Excerpts from a dataset:
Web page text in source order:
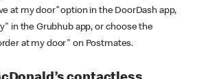
at my door” option in the DoorDash app,
in the Grubhub app, or choose the
at my door" on Postmates.
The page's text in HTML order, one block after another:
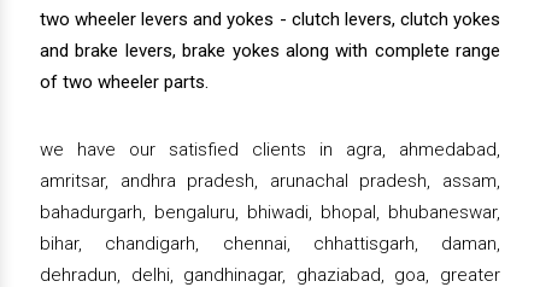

- _What you will do_:
Copy the data in full. No pictures belong in the copy.

- _Output for this task_:
Web page text in source order:
at my door” option in the DoorDash app,
in the Grubhub app, or choose the
at my door" on Postmates.
The page's text in HTML order, one block after another:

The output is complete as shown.